Henrito dijo que la comisión detectó que muchos delincuentes e indocumentados se refugian en las invasiones que han proliferado en Santa Elena, como Caño Amarillo, mientras que otros se internan en las minas de oro y diamante por tratarse de espacios distantes al margen de la ley. Santa Elena se encuentra a 1300 kilómetros de Caracas y a 750 de Ciudad Guayana, la urbe más cercana.

Se evaluó que si bien Santa Elena surgió, hace más de ocho décadas, como un pueblo minero en donde simultáneamente se instalaron los prostíbulos y luego se popularizó el contrabando de combustible, tanto para servir a las minas como para su venta a los visitantes brasileros, esa migración se aceleró ante el desabastecimiento de alimentos y medicinas que sufre Venezuela.

Desde las zonas más pobladas, desde el centro y occidente venezolanos, llegan diariamente cientos de personas para comprar harinas, arroz, pasta, aceite y fármacos del lado brasilero de la frontera.

Por lo pronto, la misión de los representantes de las comunidades indígenas más cercanas a Santa Elena (de Manak Krü, Maurak y Santo Domingo) es vigilar para que las autoridades hagan su trabajo: detengan el ingreso de delincuentes e indocumentados, limiten el ejercicio de la prostitución a las centros que cuentan con sus permisos, controlen las estaciones de servicios de acuerdo a las ordenanzas ya sancionadas, se desalojen y eviten las invasiones y se controle el caos reinante en el Terminal Internacional de Pasajeros.

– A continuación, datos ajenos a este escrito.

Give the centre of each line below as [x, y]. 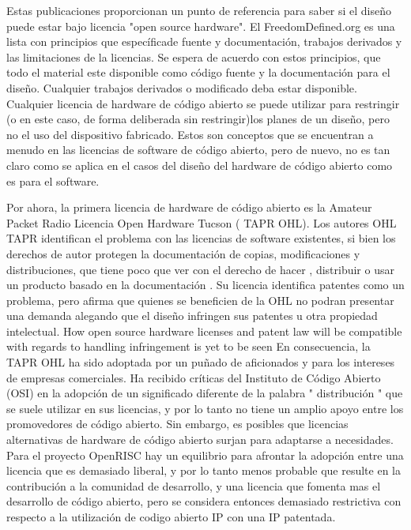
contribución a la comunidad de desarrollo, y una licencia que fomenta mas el [194, 485]
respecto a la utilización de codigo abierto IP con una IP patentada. [171, 517]
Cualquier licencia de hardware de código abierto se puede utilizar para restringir [203, 103]
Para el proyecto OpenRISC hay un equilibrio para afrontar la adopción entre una [205, 455]
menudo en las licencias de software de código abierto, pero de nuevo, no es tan [198, 150]
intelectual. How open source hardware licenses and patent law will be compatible [204, 331]
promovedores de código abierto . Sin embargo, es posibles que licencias [177, 424]
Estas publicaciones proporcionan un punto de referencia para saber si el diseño [199, 10]
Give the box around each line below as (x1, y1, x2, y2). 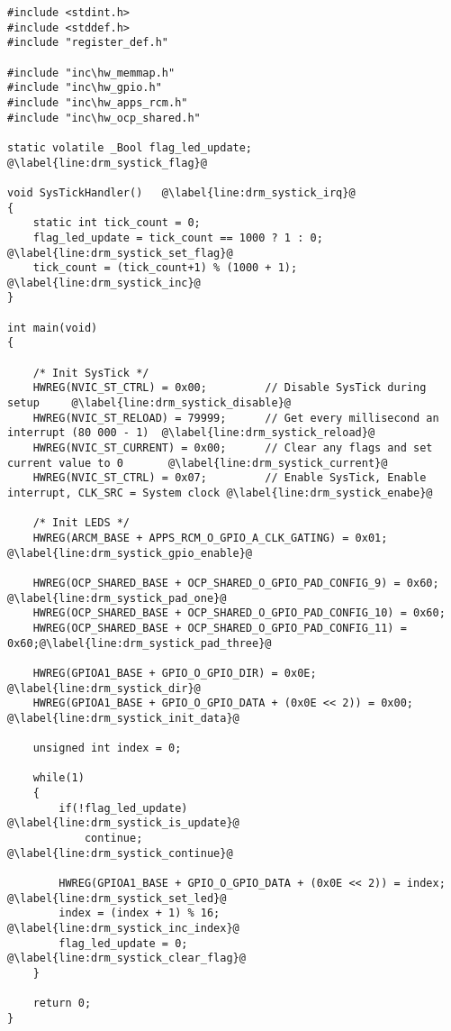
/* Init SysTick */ (32, 366, 149, 379)
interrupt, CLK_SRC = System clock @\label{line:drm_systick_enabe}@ (7, 487, 433, 499)
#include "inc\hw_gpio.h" (7, 81, 162, 95)
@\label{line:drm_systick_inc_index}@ (7, 922, 239, 935)
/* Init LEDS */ (32, 516, 131, 530)
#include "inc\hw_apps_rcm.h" (7, 96, 188, 109)
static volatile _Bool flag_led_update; (7, 141, 253, 154)
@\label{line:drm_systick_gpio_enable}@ (7, 546, 253, 560)

Como soluciones, a mediano y largo plazo, las comunidades indígenas y no indígenas manejan 23 propuestas. Entre ellas destacan el establecimiento de la Universidad Nacional Experimental de la Seguridad en Gran Sabana, para sean jóvenes nacidos y formados en la zona quienes ejerzan como policías acá.

Mientras que los voceros de la PEB insisten en la posibilidad de traer a esta frontera 60 efectivos recién graduados y sin una tachadura en su expediente.